59 per cent turnout was notable mainly as the closest the United Kingdom has ever come to a US presidential turnou.: — 54 per cent last November. That month, Canada, whose usual voting levels are up near Britain's, also recorded a record low: 61.2 per cent of the electorate voted. But the Mother of Parliaments now has the lowest turnout of any of the democratic Commonwealth countries it bequeathed its constitutional structures to — lower than New Zealand (83.1 per cent), Western Samoa (86.3 per cent), the Bahamas (90 per cent), much lower than the unjustly mocked Belize (90.1 per cent).

In Canada, since the Tory wipeout in 1993, turnout has declined gradually but decisively with each election, as it's dawned on the electorate that they're in a de facto one-party state, where elections decide nothing except the relative weights of various impotent regional opposition parties. At one level, the British electorate seems to have reached the same conclusion much faster. At another, something more profound happened. As Boris Johnson reported here a fortnight ago, there was overwhelming support for the Tory line on the pound. According to pollsters, threequarters of the public want to keep the pound and not replace it with the euro. On the other hand, almost as many thought it inevitable that the pound would disappear and Britain would join the euro anyway.

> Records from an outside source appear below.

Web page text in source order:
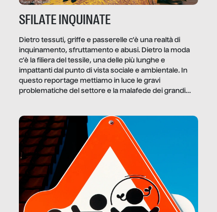
SFILATE INQUINATE
Dietro tessuti, griffe e passerelle c’è una realtà di
inquinamento, sfruttamento e abusi. Dietro la moda
c’è la filiera del tessile, una delle più lunghe e
impattanti dal punto di vista sociale e ambientale. In
questo reportage mettiamo in luce le gravi
problematiche del settore e la malafede dei grandi
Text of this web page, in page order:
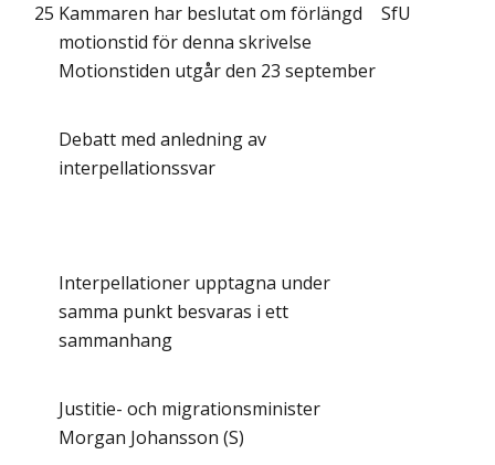
25 Kammaren har beslutat om förlängd
motionstid för denna skrivelse
Motionstiden utgår den 23 september
SfU
Debatt med anledning av
interpellationssvar
Interpellationer upptagna under
samma punkt besvaras i ett
sammanhang
Justitie- och migrationsminister
Morgan Johansson (S)
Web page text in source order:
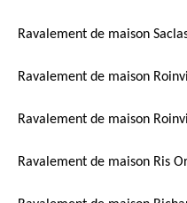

The American Right is long accustomed to those issues that command massive popular appeal but the politicians are too faint-hearted to back: the repeal of racial quotas, a ban on partial-birth abortion, etc. But the British election offered the surreal sight of issues that command massive public support but the public are too fainthearted to back. The British have been fatalistic for two generations now. The only reason they're in the European Union is a deeply ingrained defeatism — the feeling that there's nothing to be done, nowhere else to go. In the last 30 years, they've given up shillings and pence, Imperial weights and measures, red phone boxes. . . . There was never any reason to believe that, when Mr Blair eventually calls his long-promised referendum on sterling, the British wouldn't kiss off the pound as they've let go of everything else.

Look at the exchange rates: the currency markets are already checking out. The fall in turnout since 1997 equals almost exactly the fall in the value of sterling, just as the decline in Canadian turnout tracks almost precisely the fall in the value of the Canadian dollar against the greenback, as both slump to 60 per cent. With the currency gone, Lionel Jospin's 'European economic government' is only a step away. Come the next Westminster election — in 2005 or 2006 — the action will be elsewhere. Two weeks ago, I wrote about the 'Take Back Vermont' movement. You can just about pull that off. Taking back Britain is now all but impossible.